The eClinical Forum provided a webinar on 18-Sep-2024 to provide information on our 3 free tools: The “eCF Requirements” (Requirements for electronic data for regulated clinical trials), eSRA (Site eSource-Readiness Assessment), and ISF (Investigator Site File System) Assessment. These tools are absolutely free to download as a service to the industry that we serve; we do not even collect email or other information.

“eCF Requirements” - The eClinical Forum has produced a set of Requirements, which are based upon statements in regulatory documents (FDA, EMA, PMDA, NMPA and ICH) that pertain to the design, development, implementation, and management of electronic systems that support clinical research data. Each Requirement has, as its basis, one or more statements from one or more of these regulatory documents. The eCF Requirements can be used to determine if systems are consistent with regulatory requirements, and if systems and process that manage these data have the necessary features.  This set of requirements is the result of countless hours of discussion among regulatory experts from the eClinical Forum member organizations over the past 15 years. It is updated annually.

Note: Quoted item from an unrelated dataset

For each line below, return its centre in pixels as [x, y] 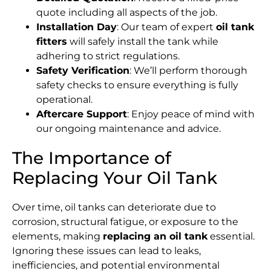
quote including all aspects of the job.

“eSRA” – The eClinical Forum’s free Investigator Site self-assessment, of the readiness of their healthcare systems to originate data that could be used in a regulated clinical trial, is based on the eCF Requirements and thus each question is grounded on one or more regulatory document statements.  It is easy to access and easy to use and has been used by thousands of sites around the globe and many pharmaceutical sponsors and CROs since it’s launch in 2015. It is updated annually. 

“ISF System Assessment” – A sister assessment to eSRA, this assessment (also free to download from the eCF website), was launched in April 2024 and provides an assessment for sponsors to determine if a site’s Investigator Site File System (or “Site Trial Master System”) is appropriate for holding information for their regulated clinical trial.  It is also based on eCF Requirements/regulatory authority statements. It will be updated annually.

The public version of the eCF Requirements can be downloaded at: Public release of the "Requirements for Electronic Data for Regulated Clinical Trials" (commonly referred to as the “eCF Requirements”) (eclinicalforum.org)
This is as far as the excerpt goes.